Trip Three is coming to its conclusion. Tonight is our last night in the Williamsburg area. Saturday morning we head out. Two more nights on the road until St. Paul. Saturday’s lodging at Hawks Nest Sate Park on the New River in West Virginia should be very scenic. (www.hawksnestsp.com)

Since yesterday went late and was a full day, we took it easy today. We drove to York River State Park less than 20 miles from here. Way back when it was owned by a signer of the U.S. Constitution, John Blair, Jr.. It is next to Camp Peary, an armed forces installation rumored (according to Wikipedia) to be “The Farm”, a covert CIA training site. We did not try to find out if that is true.

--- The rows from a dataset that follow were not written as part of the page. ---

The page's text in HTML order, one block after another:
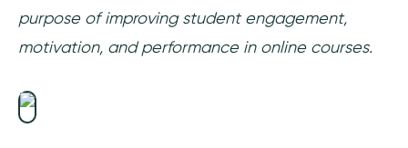
purpose of improving student engagement,
motivation, and performance in online courses.
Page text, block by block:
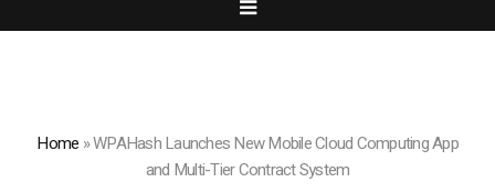
Home »WPAHash Launches New Mobile Cloud Computing App
and Multi-Tier Contract System
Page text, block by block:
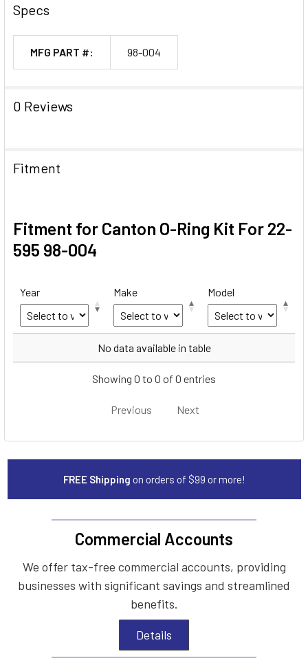
Specs
MFG PART #: 98-004
0 Reviews
Fitment
Fitment for Canton O-Ring Kit For 22-
595 98-004
Year Make Model
Make
No data available in table
Showing 0 to 0 of 0 entries
Previous Next
FREE Shipping on orders of $99 or more!
Commercial Accounts
We offer tax-free commercial accounts, providing
businesses with significant savings and streamlined
benefits.
Details
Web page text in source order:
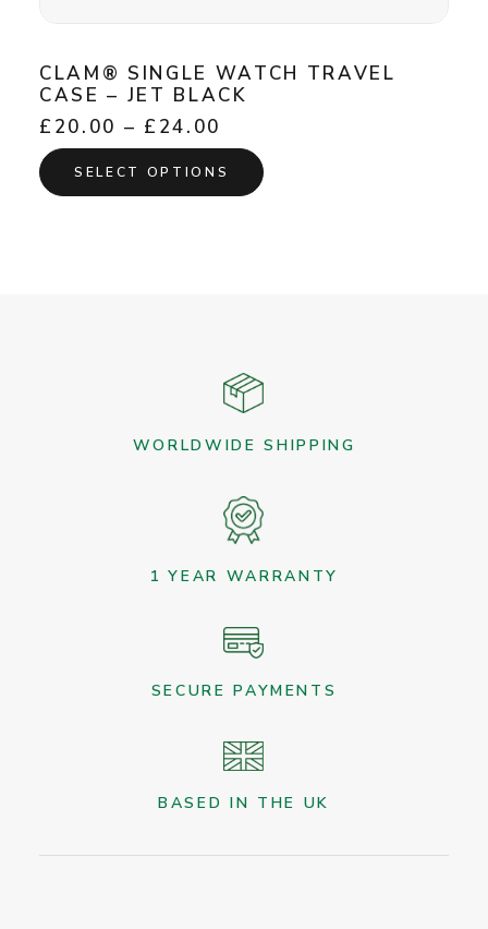
CLAM® SINGLE WATCH TRAVEL
CASE – JET BLACK
£ 20.00 – £ 24.00
range:
£20.00
through
SELECT OPTIONS
product
on
product
WORLDWIDE SHIPPING
1 YEAR WARRANTY
SECURE PAYMENTS
BASED IN THE UK
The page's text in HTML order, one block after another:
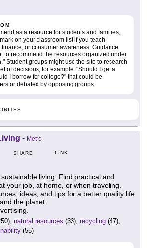
as a resource for students and families,
on your classroom list if you teach
or consumer awareness. Guidance
to recommend the resources organized under
Student groups might use the site to research
of decisions, for example: "Should I get a
I borrow for college?" that could be
or debated by opposing groups.
- Metro
SHARE LINK
living. Find practical and
your job, at home, or when traveling.
ideas, and tips for a better quality life
the planet.
natural resources (33), recycling (47),
(55)
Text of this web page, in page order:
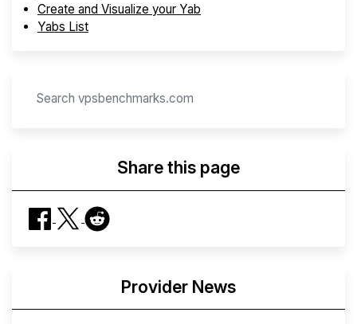
Create and Visualize your Yab
Yabs List
Share this page
Provider News
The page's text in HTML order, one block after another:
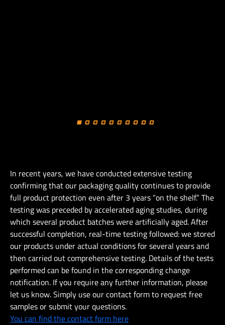
In recent years, we have conducted extensive testing
confirming that our packaging quality continues to provide
full product protection even after 3 years “on the shelf.” The
testing was preceded by accelerated aging studies, during
which several product batches were artificially aged. After
successful completion, real-time testing followed: we stored
our products under actual conditions for several years and
then carried out comprehensive testing. Details of the tests
performed can be found in the corresponding change
notification. If you require any further information, please
let us know. Simply use our contact form to request free
samples or submit your questions.
You can find the contact form here
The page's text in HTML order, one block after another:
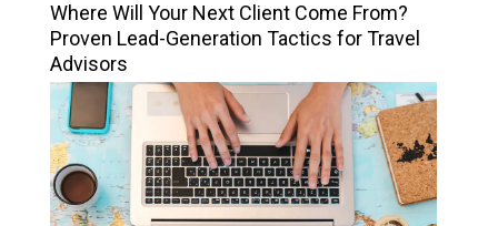
Where Will Your Next Client Come From?
Proven Lead-Generation Tactics for Travel
Advisors

We spent several hours walking along the various trails. Only a few flowers were blooming but all of the trees are fully leafed. Osprey, deer, and blue herons were visible.

We wrapped up the week by walking through Colonial Williamsburg and had dinner at the Kings Arms Tavern.

Minnesota here we come- a chance to visit family and re-stock the car before leaving May 3rd for trip four-the far west.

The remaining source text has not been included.